-- Data records follows --

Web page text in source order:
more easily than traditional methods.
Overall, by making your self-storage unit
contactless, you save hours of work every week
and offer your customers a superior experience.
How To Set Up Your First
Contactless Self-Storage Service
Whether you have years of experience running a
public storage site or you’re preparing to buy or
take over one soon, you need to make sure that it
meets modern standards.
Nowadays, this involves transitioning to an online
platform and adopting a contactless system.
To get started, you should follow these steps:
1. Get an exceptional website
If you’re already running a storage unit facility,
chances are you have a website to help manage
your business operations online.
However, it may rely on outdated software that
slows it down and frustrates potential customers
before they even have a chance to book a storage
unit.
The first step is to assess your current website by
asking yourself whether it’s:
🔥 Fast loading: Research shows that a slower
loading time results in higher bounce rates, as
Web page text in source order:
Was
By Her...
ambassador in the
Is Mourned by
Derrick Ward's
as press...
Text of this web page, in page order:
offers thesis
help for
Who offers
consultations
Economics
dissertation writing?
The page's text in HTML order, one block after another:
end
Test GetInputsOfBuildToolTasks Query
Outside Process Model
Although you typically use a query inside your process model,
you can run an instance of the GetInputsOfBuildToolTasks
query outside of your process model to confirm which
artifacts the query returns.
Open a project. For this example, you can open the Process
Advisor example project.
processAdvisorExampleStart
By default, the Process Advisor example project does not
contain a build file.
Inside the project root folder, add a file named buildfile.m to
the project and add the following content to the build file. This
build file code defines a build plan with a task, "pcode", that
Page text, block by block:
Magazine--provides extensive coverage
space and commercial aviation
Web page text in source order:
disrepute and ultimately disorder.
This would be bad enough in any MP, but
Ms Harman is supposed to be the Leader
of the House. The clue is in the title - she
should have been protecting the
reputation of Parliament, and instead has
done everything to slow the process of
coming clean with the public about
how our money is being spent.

-- Data records concluded --

--- What you should do ---
Copy out exactly the lines running from the line with "reputation of Parliament, and instead has" to the end of the records, inclusive.

--- Finished task ---
reputation of Parliament, and instead has
done everything to slow the process of
coming clean with the public about
how our money is being spent.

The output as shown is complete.